In the above-mentioned technical solutions of synthesis of polyoxymethylene dialkyl ethers, the separation and purification of synthesized products is carried out without exception by conventional ordinary rectification, extractive rectification or azeotropic rectification of the prior art, and no further in-depth research is done in respect of the separation and purification unit of target products.

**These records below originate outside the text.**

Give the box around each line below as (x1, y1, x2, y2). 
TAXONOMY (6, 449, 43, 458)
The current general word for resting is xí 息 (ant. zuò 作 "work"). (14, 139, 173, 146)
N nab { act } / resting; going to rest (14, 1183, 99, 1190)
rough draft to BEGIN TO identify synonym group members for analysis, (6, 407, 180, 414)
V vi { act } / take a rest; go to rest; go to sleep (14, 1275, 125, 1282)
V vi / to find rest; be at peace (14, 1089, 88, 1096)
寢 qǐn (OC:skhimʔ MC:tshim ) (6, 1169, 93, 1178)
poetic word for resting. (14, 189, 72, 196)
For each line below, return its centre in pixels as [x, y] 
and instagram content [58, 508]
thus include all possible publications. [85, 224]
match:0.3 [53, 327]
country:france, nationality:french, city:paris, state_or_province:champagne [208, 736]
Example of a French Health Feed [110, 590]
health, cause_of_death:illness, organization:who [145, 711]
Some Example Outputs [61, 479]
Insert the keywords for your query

However, it is discovered in practical research that, when separating and purifying target products by using the foregoing conventional seemingly viable means, it always leads to that the separation and purification efficiency of products is not high, and the purity of the separated products is not satisfactory, which is not enough to meet the technical standard for blending with fossil diesel fuel and requires subsequent additional purification operations to meet the needs, and no matter how the parameters and conditions of the entire operating process of the separation and purification unit are optimized, the difficult problem about separation and purification efficiency always cannot be solved, and no significant increase in separation and purification efficiency or product purity can be achieved. In practical production, in consideration of economical and various other aspects, no matter how great the efficiency of the synthesis unit at the front is, the incapability of obtaining required products by effective separating and purifying means is always a difficult problem and bottleneck that restrains the development of this technology, which is an urgent matter to be solved in this field.